**Description of the task**
Going line by line through the records below, write out everything starting with the line containing "setup with microphone and [9, 346, 221, 366]" and going on through the line containing "I’m @ycyogesh (43, 11)", exactly and inclusively. Pictures do not go in.

Listed entries START

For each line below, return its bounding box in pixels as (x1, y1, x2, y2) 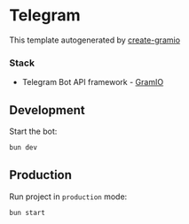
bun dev (9, 143, 38, 152)
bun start (9, 208, 46, 217)
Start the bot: (9, 126, 58, 137)
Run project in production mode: (9, 191, 128, 202)
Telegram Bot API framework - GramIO (21, 77, 164, 88)
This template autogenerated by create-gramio (9, 35, 180, 45)
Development (9, 103, 86, 118)
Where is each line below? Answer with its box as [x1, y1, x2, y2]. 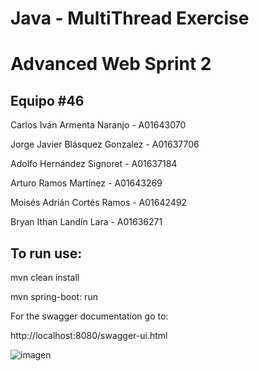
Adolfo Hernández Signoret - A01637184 [10, 158, 178, 170]
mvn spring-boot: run [10, 291, 98, 302]
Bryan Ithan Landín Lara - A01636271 [10, 216, 163, 228]
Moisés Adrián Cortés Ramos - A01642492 [10, 197, 188, 209]
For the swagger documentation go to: [10, 310, 169, 322]
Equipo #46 [10, 92, 85, 109]
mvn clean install [10, 272, 80, 283]
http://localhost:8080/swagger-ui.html [10, 330, 168, 341]
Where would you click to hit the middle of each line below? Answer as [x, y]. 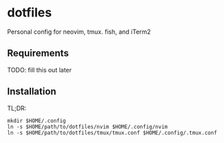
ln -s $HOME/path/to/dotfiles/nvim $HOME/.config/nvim [88, 126]
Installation [32, 92]
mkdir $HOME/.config [37, 121]
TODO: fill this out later [40, 69]
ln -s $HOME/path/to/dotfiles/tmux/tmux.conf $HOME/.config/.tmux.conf [112, 133]
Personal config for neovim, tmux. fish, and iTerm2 [79, 32]
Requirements [38, 53]
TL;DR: [17, 108]
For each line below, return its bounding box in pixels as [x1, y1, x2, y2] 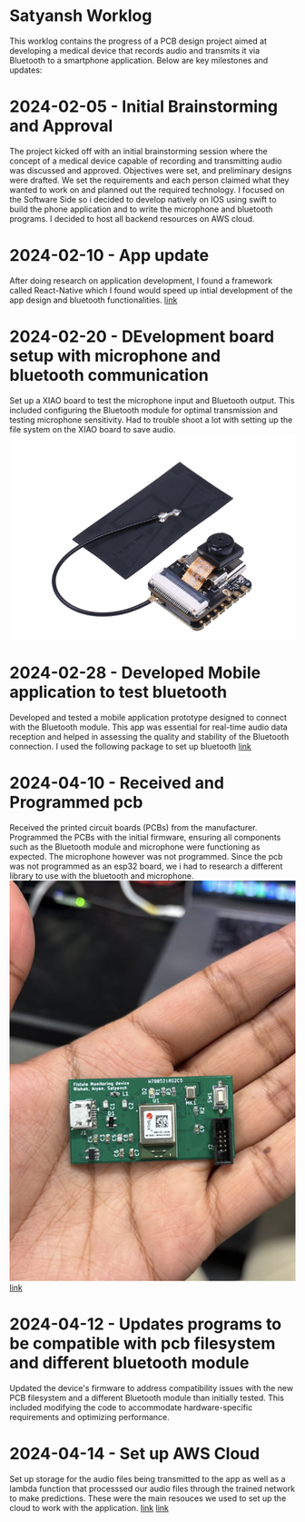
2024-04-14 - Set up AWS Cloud [9, 1443, 261, 1464]
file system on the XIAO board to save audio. [9, 423, 176, 434]
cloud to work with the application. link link [9, 1502, 170, 1513]
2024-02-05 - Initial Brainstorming [9, 96, 279, 117]
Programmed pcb [9, 791, 143, 812]
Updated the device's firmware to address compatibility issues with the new [9, 1382, 293, 1393]
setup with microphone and [9, 346, 221, 366]
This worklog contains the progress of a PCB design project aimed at [9, 35, 268, 46]
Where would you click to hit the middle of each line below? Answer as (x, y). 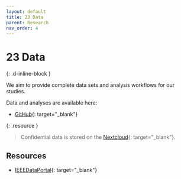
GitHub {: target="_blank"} (46, 114)
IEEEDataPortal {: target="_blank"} (56, 170)
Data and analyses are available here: (52, 103)
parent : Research (28, 22)
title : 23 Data (25, 17)
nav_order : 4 (22, 28)
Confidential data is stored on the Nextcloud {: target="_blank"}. (98, 137)
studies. (16, 92)
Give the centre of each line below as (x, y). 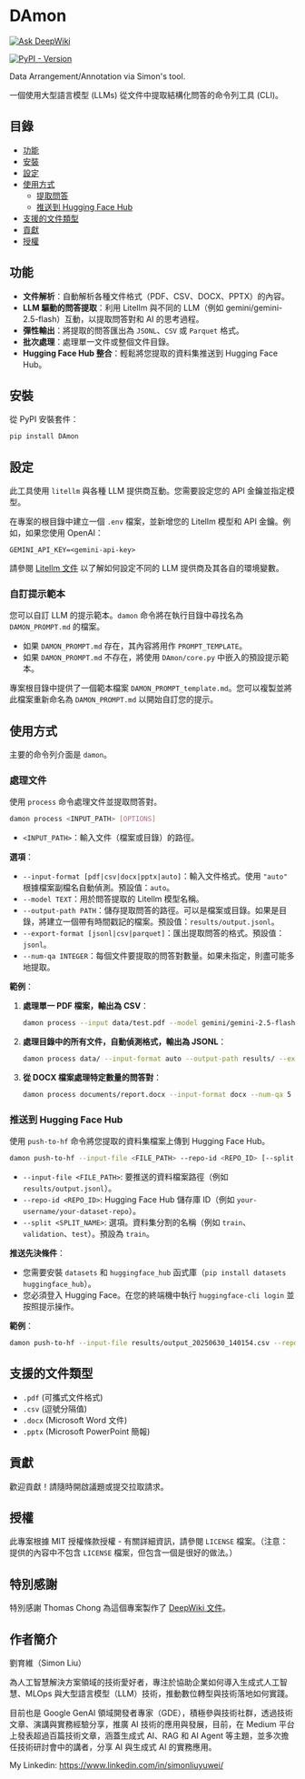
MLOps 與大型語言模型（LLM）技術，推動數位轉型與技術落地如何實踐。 (159, 1694)
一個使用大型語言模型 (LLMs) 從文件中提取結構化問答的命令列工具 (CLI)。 (147, 95)
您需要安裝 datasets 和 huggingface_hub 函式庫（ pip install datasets (154, 1272)
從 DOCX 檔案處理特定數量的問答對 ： (92, 1078)
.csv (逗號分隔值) (55, 1408)
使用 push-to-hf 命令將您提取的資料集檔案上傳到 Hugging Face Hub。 (140, 1141)
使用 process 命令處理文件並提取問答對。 (85, 802)
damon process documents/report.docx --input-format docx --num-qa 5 (157, 1095)
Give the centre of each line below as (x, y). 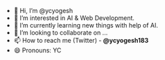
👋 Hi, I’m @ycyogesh (43, 11)
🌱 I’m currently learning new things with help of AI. (86, 25)
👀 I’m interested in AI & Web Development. (74, 18)
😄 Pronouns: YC (37, 50)
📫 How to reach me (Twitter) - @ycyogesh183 (81, 40)
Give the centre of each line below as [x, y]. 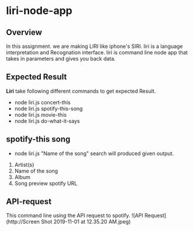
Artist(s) [24, 164]
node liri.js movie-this [41, 114]
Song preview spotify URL [46, 183]
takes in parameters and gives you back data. [61, 59]
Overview [24, 32]
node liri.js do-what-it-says [47, 121]
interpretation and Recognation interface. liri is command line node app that [97, 52]
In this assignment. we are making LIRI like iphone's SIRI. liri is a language [94, 46]
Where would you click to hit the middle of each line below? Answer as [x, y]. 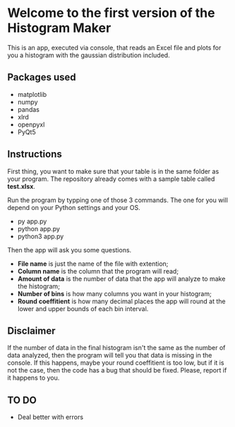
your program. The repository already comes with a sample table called [111, 179]
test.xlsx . [21, 186]
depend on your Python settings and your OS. [74, 207]
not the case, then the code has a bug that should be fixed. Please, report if [117, 370]
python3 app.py [41, 236]
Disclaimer [31, 331]
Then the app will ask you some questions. [70, 250]
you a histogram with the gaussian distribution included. [89, 55]
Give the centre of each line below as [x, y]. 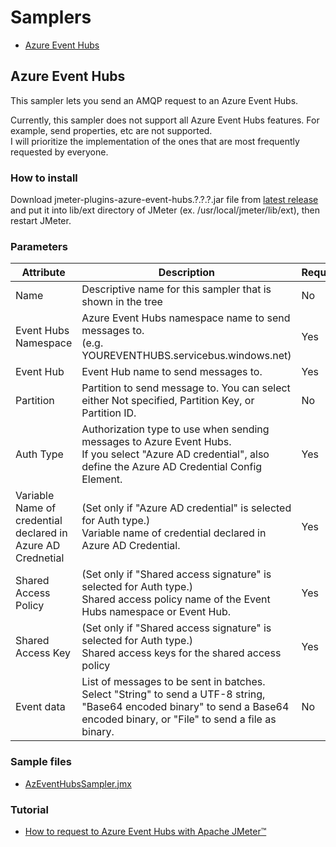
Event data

Listed entries END

**Response box**
setup with microphone and [9, 346, 221, 366]
This worklog contains the progress of a PCB design project aimed at [9, 35, 268, 46]
Where would you click to hit the middle of each line below? Answer as (x, y). 
GitHub {: target="_blank"} (46, 114)
IEEEDataPortal {: target="_blank"} (56, 170)
Data and analyses are available here: (52, 103)
parent : Research (28, 22)
title : 23 Data (25, 17)
nav_order : 4 (22, 28)
Confidential data is stored on the Nextcloud {: target="_blank"}. (98, 137)
studies. (16, 92)
Give the centre of each line below as (x, y). 
MLOps 與大型語言模型（LLM）技術，推動數位轉型與技術落地如何實踐。 (159, 1694)
一個使用大型語言模型 (LLMs) 從文件中提取結構化問答的命令列工具 (CLI)。 (147, 95)
您需要安裝 datasets 和 huggingface_hub 函式庫（ pip install datasets (154, 1272)
從 DOCX 檔案處理特定數量的問答對 ： (92, 1078)
.csv (逗號分隔值) (55, 1408)
使用 push-to-hf 命令將您提取的資料集檔案上傳到 Hugging Face Hub。 (140, 1141)
使用 process 命令處理文件並提取問答對。 (85, 802)
damon process documents/report.docx --input-format docx --num-qa 5 (157, 1095)
Give the centre of each line below as (x, y). 
👋 Hi, I’m @ycyogesh (43, 11)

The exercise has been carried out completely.